Previous literature has shown that physical therapy is an effective conservative treatment for patients with impingement syndrome, achieving a success rate of nearly 85% within 12 weeks (with failure defined as patients opting for surgical treatment) ^[15,16]. Our findings also indicate that patients with impingement syndrome who underwent a focused rehabilitation program (MSPCP) experienced symptom improvement as early as 6 weeks, with many attaining complete symptom relief by 12 weeks.

Gerber et al. found that differences in CSA can lead to significant variations in joint forces. Using a simplified robotic model, they documented that a greater CSA results in increased shear forces and decreased compressive forces at the glenohumeral joint, necessitating a 35% additional force from the supraspinatus to maintain joint stability ^[17]. Consistent with these findings, our current study revealed that patients in Group A (CSA < 40°) showed significant improvement in Oxford Shoulder Scores compared to Group B (CSA > 40°) as early as the 6^th week, with further significant improvement noted at 12 weeks post-treatment.

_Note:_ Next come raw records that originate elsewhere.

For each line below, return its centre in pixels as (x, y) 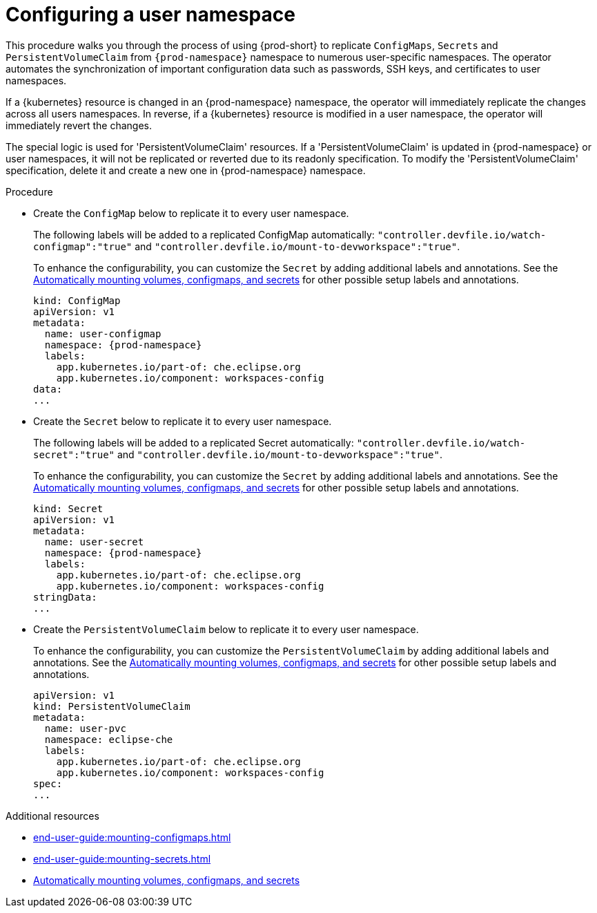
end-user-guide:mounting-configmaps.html (132, 837)
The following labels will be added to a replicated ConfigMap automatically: (204, 234)
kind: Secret (68, 508)
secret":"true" (74, 454)
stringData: (65, 597)
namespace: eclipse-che (109, 739)
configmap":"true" (83, 246)
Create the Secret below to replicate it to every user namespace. (183, 421)
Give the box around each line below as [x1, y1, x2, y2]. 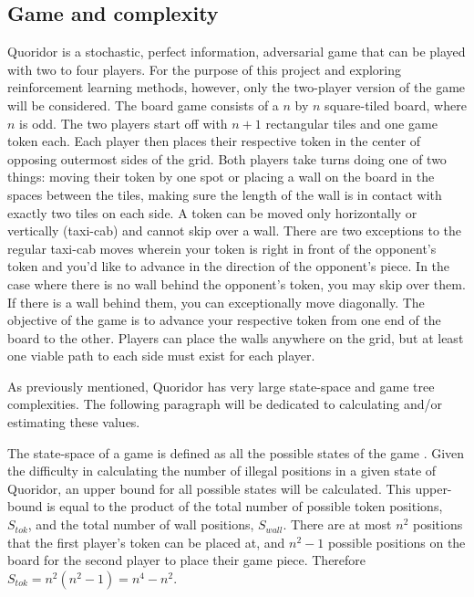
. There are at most [283, 515, 392, 534]
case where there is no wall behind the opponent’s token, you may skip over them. [7, 274, 466, 293]
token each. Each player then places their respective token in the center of [7, 131, 421, 151]
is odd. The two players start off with [19, 113, 228, 132]
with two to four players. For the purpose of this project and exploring [7, 59, 401, 79]
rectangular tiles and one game [265, 113, 438, 132]
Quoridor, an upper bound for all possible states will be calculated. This [7, 478, 411, 497]
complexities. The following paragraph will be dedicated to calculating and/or [7, 394, 443, 414]
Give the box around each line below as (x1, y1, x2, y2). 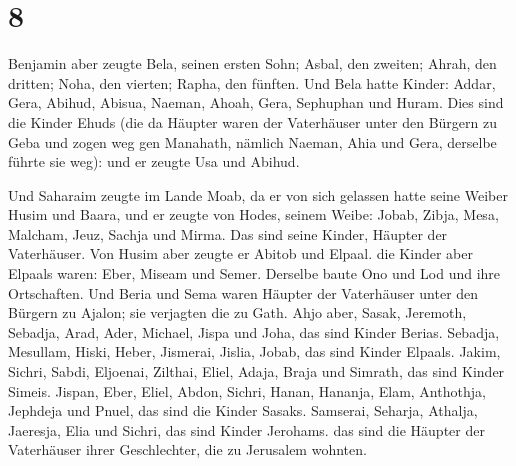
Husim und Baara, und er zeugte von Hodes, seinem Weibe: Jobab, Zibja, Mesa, (8, 204, 499, 225)
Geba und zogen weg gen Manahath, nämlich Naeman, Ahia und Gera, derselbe (8, 131, 497, 152)
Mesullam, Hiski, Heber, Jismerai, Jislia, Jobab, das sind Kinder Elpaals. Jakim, (8, 341, 501, 362)
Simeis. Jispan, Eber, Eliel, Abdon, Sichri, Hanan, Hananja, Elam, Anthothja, (8, 380, 486, 401)
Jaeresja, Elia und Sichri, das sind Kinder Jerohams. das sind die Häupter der (8, 419, 485, 440)
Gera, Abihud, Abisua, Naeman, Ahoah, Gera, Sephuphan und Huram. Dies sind (8, 92, 504, 113)
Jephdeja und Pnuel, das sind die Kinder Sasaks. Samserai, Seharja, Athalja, (8, 400, 478, 421)
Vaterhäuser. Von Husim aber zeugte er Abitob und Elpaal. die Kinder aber (8, 243, 473, 264)
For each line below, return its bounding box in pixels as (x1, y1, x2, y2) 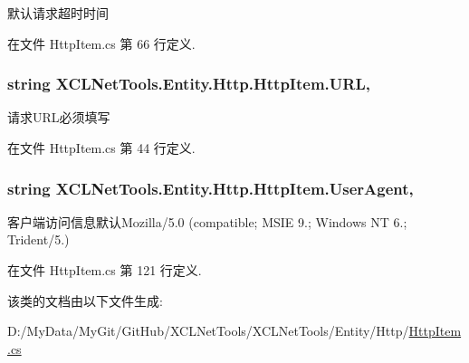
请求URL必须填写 (7, 108, 110, 127)
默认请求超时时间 (7, 4, 109, 22)
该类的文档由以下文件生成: (7, 291, 163, 310)
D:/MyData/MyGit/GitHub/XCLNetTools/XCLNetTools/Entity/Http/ (7, 321, 409, 340)
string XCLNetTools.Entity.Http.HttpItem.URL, (7, 72, 370, 95)
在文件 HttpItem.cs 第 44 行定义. (7, 139, 196, 157)
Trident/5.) (7, 230, 70, 249)
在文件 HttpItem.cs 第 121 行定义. (7, 261, 202, 279)

Patients in Group A (CSA < 40°) responded significantly better to rehabilitation, demonstrating greater pain relief, functional improvement, and increase in range of motion. On the other hand, patients in Group B (CSA > 40°) exhibited poorer outcomes, likely due to persistent subacromial impingement caused by a wider anterolateral acromial extension. These findings suggest that the CSA should be considered a predictor when designing rehabilitation programs for patients with SIS, as those with a CSA > 40° may require additional treatments or surgical interventions.

This study confirms that CSA significantly influences rehabilitation outcomes in SIS patients, with CSA < 40° being a favorable factor for recovery. Future research should explore the role of surgical interventions for patients with CSA > 40° who fail conservative management.

Shoulder impingement syndrome, one of the most common disorders affecting the shoulder joint, can be treated effectively with focused rehabilitation programs. CSA can be used to predict which patients might require adjunctive or surgical interventions and design rehabilitation programs accordingly.